■ **Exercise aim**
Repeat each entry word for word. Leave any images out of the copy.

--- --- ---

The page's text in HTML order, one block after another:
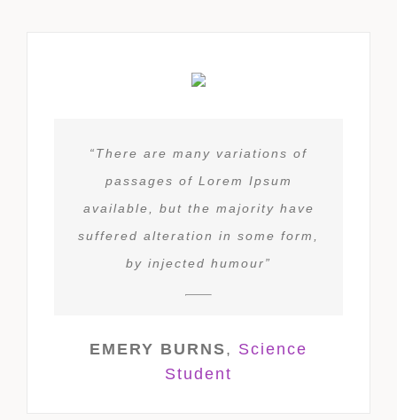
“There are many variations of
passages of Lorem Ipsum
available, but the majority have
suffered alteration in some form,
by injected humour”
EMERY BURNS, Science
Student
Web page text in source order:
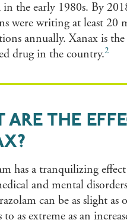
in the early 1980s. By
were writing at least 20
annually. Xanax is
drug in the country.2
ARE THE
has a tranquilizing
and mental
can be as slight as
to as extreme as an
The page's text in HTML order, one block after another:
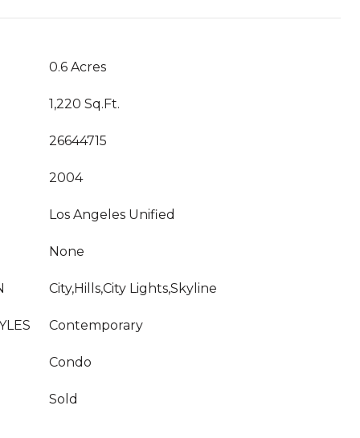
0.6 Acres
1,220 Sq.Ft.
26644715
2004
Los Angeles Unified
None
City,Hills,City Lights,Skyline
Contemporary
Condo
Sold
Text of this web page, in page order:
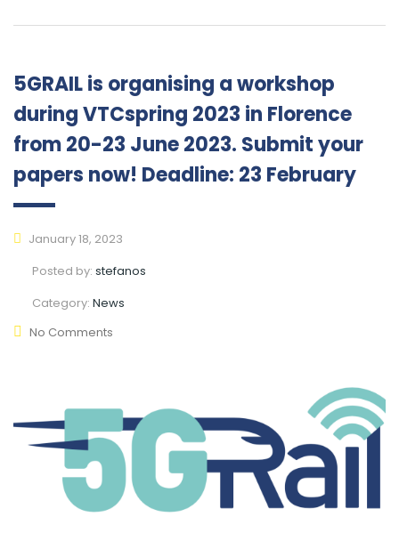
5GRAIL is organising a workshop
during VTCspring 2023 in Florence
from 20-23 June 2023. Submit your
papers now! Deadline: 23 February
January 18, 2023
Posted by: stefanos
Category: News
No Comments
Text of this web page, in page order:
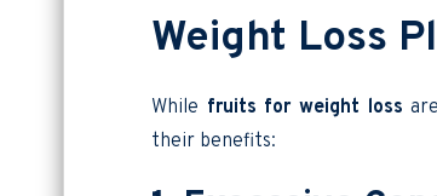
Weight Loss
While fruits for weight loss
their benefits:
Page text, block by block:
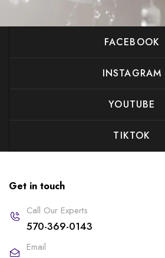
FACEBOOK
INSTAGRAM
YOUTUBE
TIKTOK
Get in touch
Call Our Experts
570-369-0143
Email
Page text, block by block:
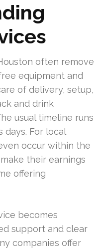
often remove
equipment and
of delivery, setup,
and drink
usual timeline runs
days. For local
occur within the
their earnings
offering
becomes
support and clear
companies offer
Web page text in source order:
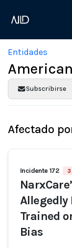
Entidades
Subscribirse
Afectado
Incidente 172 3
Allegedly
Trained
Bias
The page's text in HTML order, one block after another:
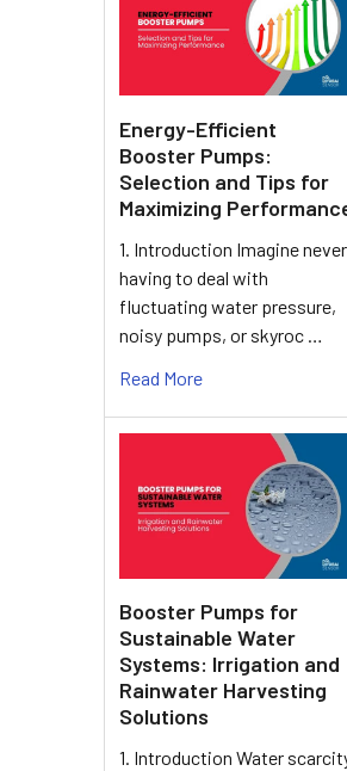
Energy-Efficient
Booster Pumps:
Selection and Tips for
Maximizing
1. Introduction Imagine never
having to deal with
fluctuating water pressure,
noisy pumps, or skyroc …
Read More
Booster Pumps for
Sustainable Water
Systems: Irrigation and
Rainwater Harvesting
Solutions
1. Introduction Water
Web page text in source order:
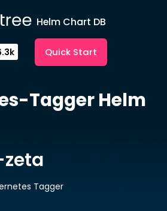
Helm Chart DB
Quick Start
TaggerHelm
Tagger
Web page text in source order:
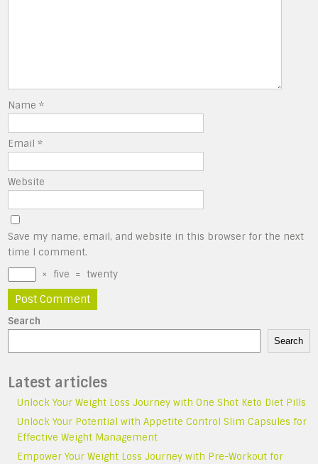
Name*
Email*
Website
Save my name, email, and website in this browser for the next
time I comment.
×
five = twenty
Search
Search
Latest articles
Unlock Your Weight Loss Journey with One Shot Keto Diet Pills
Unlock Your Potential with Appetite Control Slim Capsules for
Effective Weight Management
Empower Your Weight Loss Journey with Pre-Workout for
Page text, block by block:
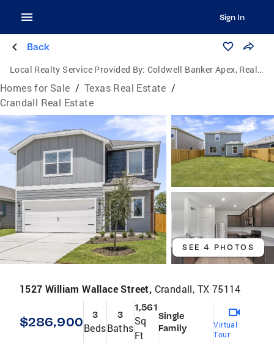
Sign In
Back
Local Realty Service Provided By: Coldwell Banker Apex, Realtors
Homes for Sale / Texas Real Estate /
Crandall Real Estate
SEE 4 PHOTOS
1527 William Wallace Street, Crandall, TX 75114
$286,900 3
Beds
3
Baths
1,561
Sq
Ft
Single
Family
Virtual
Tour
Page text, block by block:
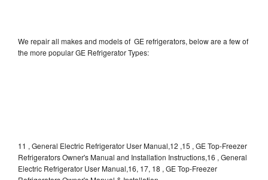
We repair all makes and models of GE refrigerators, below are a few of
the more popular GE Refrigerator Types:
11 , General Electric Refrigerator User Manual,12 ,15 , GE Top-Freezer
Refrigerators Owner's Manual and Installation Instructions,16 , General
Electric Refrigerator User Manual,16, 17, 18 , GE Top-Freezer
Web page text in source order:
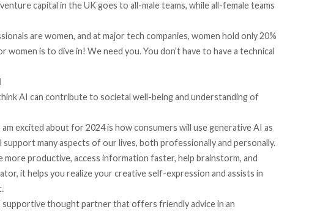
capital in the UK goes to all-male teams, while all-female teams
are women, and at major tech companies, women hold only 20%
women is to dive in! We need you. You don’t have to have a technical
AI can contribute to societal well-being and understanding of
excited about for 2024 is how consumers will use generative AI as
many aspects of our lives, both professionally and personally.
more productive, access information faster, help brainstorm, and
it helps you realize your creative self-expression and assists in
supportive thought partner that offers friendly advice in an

--- --- ---

■ **Solution to the problem**
The page's text in HTML order, one block after another:
“There are many variations of
passages of Lorem Ipsum
available, but the majority have
suffered alteration in some form,
by injected humour”
EMERY BURNS, Science
Student
Web page text in source order:
in the early 1980s. By
were writing at least 20
annually. Xanax is
drug in the country.2
ARE THE
has a tranquilizing
and mental
can be as slight as
to as extreme as an
The page's text in HTML order, one block after another:
0.6 Acres
1,220 Sq.Ft.
26644715
2004
Los Angeles Unified
None
City,Hills,City Lights,Skyline
Contemporary
Condo
Sold
Text of this web page, in page order:
5GRAIL is organising a workshop
during VTCspring 2023 in Florence
from 20-23 June 2023. Submit your
papers now! Deadline: 23 February
January 18, 2023
Posted by: stefanos
Category: News
No Comments
Text of this web page, in page order:
Weight Loss
While fruits for weight loss
their benefits:
Page text, block by block:
FACEBOOK
INSTAGRAM
YOUTUBE
TIKTOK
Get in touch
Call Our Experts
570-369-0143
Email
Page text, block by block:
often remove
equipment and
of delivery, setup,
and drink
usual timeline runs
days. For local
occur within the
their earnings
offering
becomes
support and clear
companies offer
Web page text in source order:
Entidades
Subscribirse
Afectado
Incidente 172 3
Allegedly
Trained
Bias
The page's text in HTML order, one block after another:
Energy-Efficient
Booster Pumps:
Selection and Tips for
Maximizing
1. Introduction Imagine never
having to deal with
fluctuating water pressure,
noisy pumps, or skyroc …
Read More
Booster Pumps for
Sustainable Water
Systems: Irrigation and
Rainwater Harvesting
Solutions
1. Introduction Water
Web page text in source order:
Helm Chart DB
Quick Start
TaggerHelm
Tagger
Web page text in source order:
Name*
Email*
Website
Save my name, email, and website in this browser for the next
time I comment.
×
five = twenty
Search
Search
Latest articles
Unlock Your Weight Loss Journey with One Shot Keto Diet Pills
Unlock Your Potential with Appetite Control Slim Capsules for
Effective Weight Management
Empower Your Weight Loss Journey with Pre-Workout for
Page text, block by block:
Sign In
Back
Local Realty Service Provided By: Coldwell Banker Apex, Realtors
Homes for Sale / Texas Real Estate /
Crandall Real Estate
SEE 4 PHOTOS
1527 William Wallace Street, Crandall, TX 75114
$286,900 3
Beds
3
Baths
1,561
Sq
Ft
Single
Family
Virtual
Tour
Page text, block by block:
We repair all makes and models of GE refrigerators, below are a few of
the more popular GE Refrigerator Types:
11 , General Electric Refrigerator User Manual,12 ,15 , GE Top-Freezer
Refrigerators Owner's Manual and Installation Instructions,16 , General
Electric Refrigerator User Manual,16, 17, 18 , GE Top-Freezer
Web page text in source order:
capital in the UK goes to all-male teams, while all-female teams
are women, and at major tech companies, women hold only 20%
women is to dive in! We need you. You don’t have to have a technical
AI can contribute to societal well-being and understanding of
excited about for 2024 is how consumers will use generative AI as
many aspects of our lives, both professionally and personally.
more productive, access information faster, help brainstorm, and
it helps you realize your creative self-expression and assists in
supportive thought partner that offers friendly advice in an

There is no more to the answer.